After the news from yesterday, I took the night to call family, prayer warriors, to update the blog and to just talk to Dan about the next steps. 

This morning I woke up with a plan.  One step at a time.  That's it.  As simple as that is, it's harder to do sometimes than others.  My brain wants to go to the end of the story .. to find out exactly how and when and where the miracle will take place for Jacob's life.  And instead, I must live in the moment.  And quite frankly, this moment stinks. 

But I have learned to see the beauty in truly living every moment.  Not trying to escape it or dull it or pretend it's not there.  But to truly feel what I'm supposed to.  To truly experience the good, bad and the ugly. 

See ... in THIS moment, I think I have strep. The baby has pneumomia and may need to be hospitalized again.  Zoe had a clean bill of health last week but today has an ear infection again.  Jacob has a new diagnosis.  Luke is miserable with allergies.  Sam is with a grandmother who is moving across the country.  Dan is looking for work. 

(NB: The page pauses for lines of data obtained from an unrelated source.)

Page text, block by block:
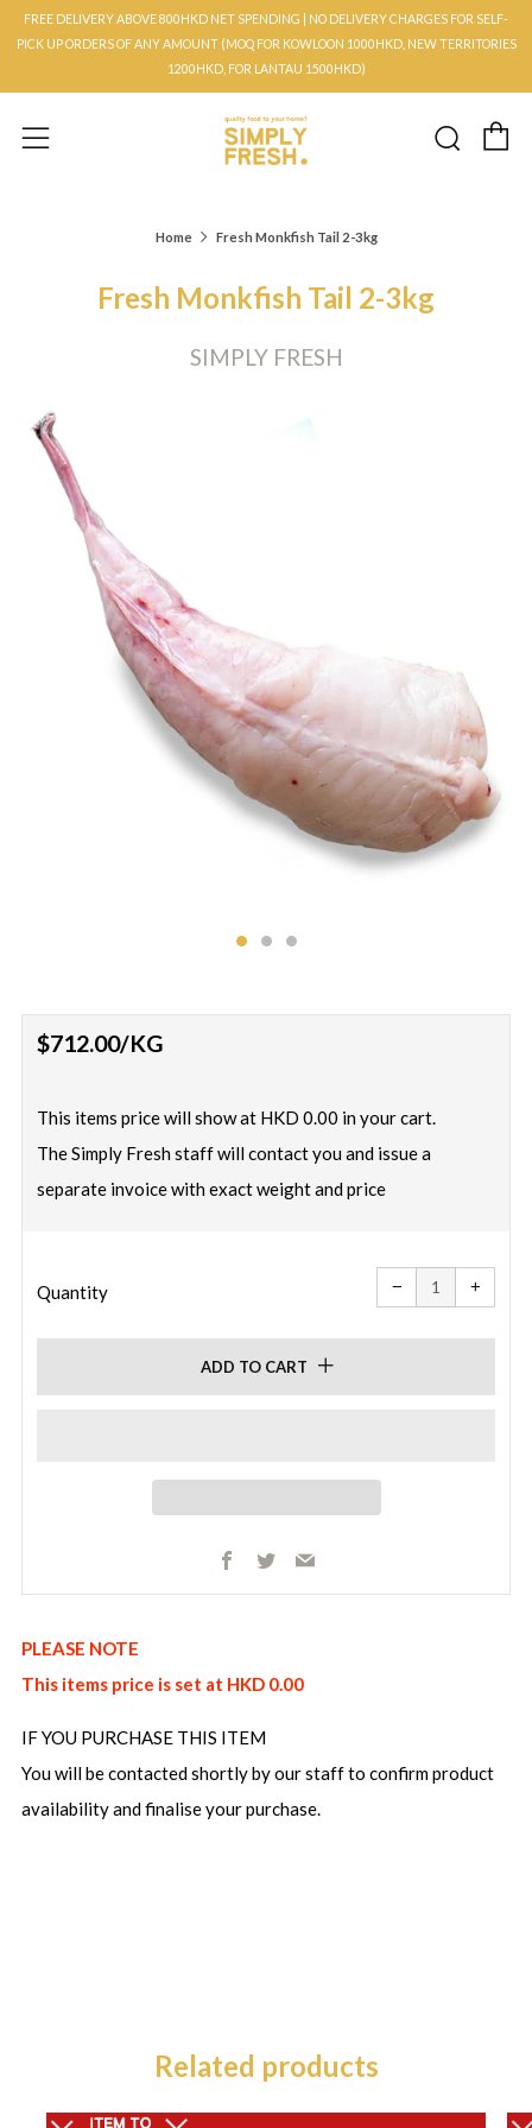
FREE DELIVERY ABOVE 800HKD NET SPENDING | NO DELIVERY CHARGES FOR SELF-
PICK UP ORDERS OF ANY AMOUNT (MOQ FOR KOWLOON 1000HKD, NEW TERRITORIES
1200HKD, FOR LANTAU 1500HKD)
Menu
Home Fresh Monkfish Tail 2-3kg
Fresh Monkfish Tail 2-3kg
SIMPLY FRESH
Regular
$712.00/KG
This items price will show at HKD 0.00 in your cart.
The Simply Fresh staff will contact you and issue a
separate invoice with exact weight and price
Quantity −
Reduce
item
quantity
one
+
one
ADD TO CART
Facebook
TwitterEmail
PLEASE NOTE
This items price is set at HKD 0.00
IF YOU PURCHASE THIS ITEM
You will be contacted shortly by our staff to confirm product
availability and finalise your purchase.
Related products
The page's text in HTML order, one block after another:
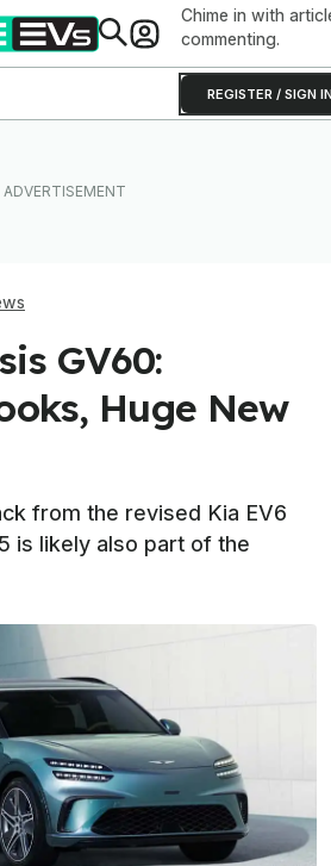
Chime in with
commenting.
REGISTER / SIGN
GV60:
Huge New
from the revised Kia EV6
is likely also part of the
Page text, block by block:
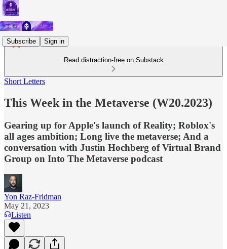
Subscribe Sign in
Read distraction-free on Substack
Short Letters
This Week in the Metaverse (W20.2023)
Gearing up for Apple's launch of Reality; Roblox's
all ages ambition; Long live the metaverse; And a
conversation with Justin Hochberg of Virtual Brand
Group on Into The Metaverse podcast
Yon Raz-Fridman
May 21, 2023
Listen
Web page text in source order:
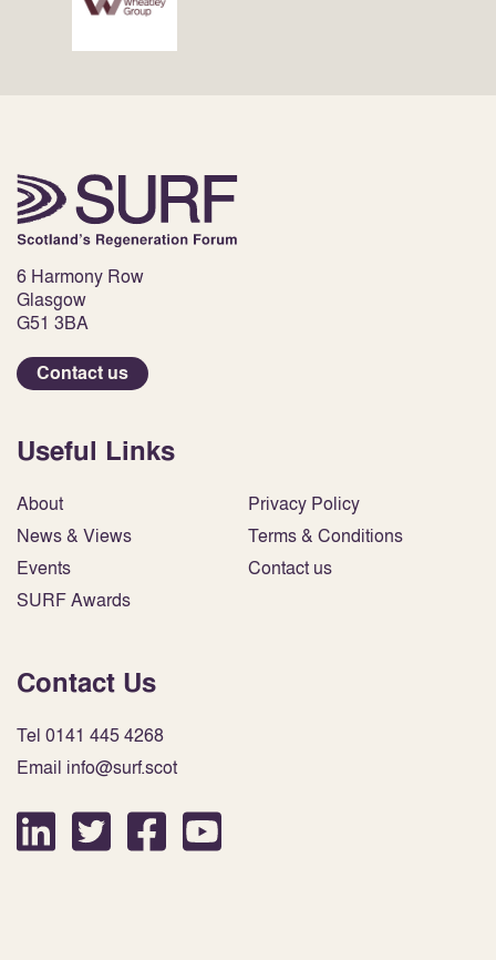
6 Harmony Row
Glasgow
G51 3BA
Contact us
Useful Links
About
News & Views
Events
SURF Awards
Privacy Policy
Terms & Conditions
Contact us
Contact Us
Tel 0141 445 4268
Email info@surf.scot
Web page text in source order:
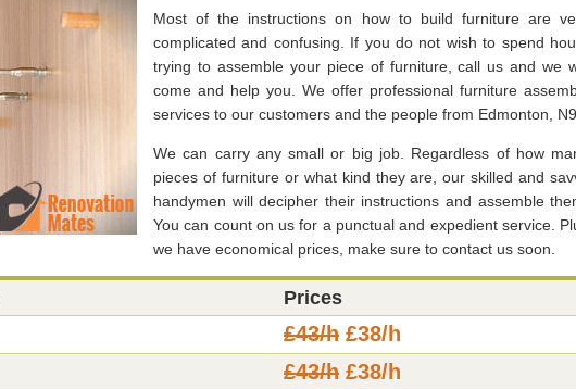
Most of the instructions on how to build furniture are
complicated and confusing. If you do not wish to spend
trying to assemble your piece of furniture, call us and we
come and help you. We offer professional furniture
services to our customers and the people from Edmonton, N9.
We can carry any small or big job. Regardless of how
pieces of furniture or what kind they are, our skilled and
handymen will decipher their instructions and assemble
You can count on us for a punctual and expedient service.
we have economical prices, make sure to contact us soon.
Prices
£43/h £38/h
£43/h £38/h
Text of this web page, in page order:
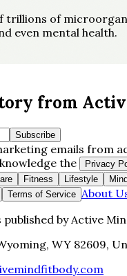
trillions of
even mental health.
from
Subscribe
emails from
the Privacy
Fitness Lifestyle
Terms of Service About
byActive
WY 82609,
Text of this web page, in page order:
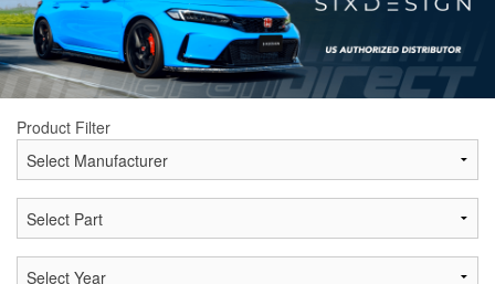
Product Filter

But at this exact moment, I also have so many blessings I cannot possibly recount them all.  So I will just name a few. 

In this moment, I'm thankful for ....

food on the table (more than enough)
roof over my head that isn't leaking
car that runs
6 amazing kids
1 amazing hubby
2 amazing parents
many wonderful relatives
countless friends who are supportive
sunshine and warm weather and blue skies
computer access
great health insurance
experienced doctors who care about us

But I'm also thankful for some specific things about Jacob ....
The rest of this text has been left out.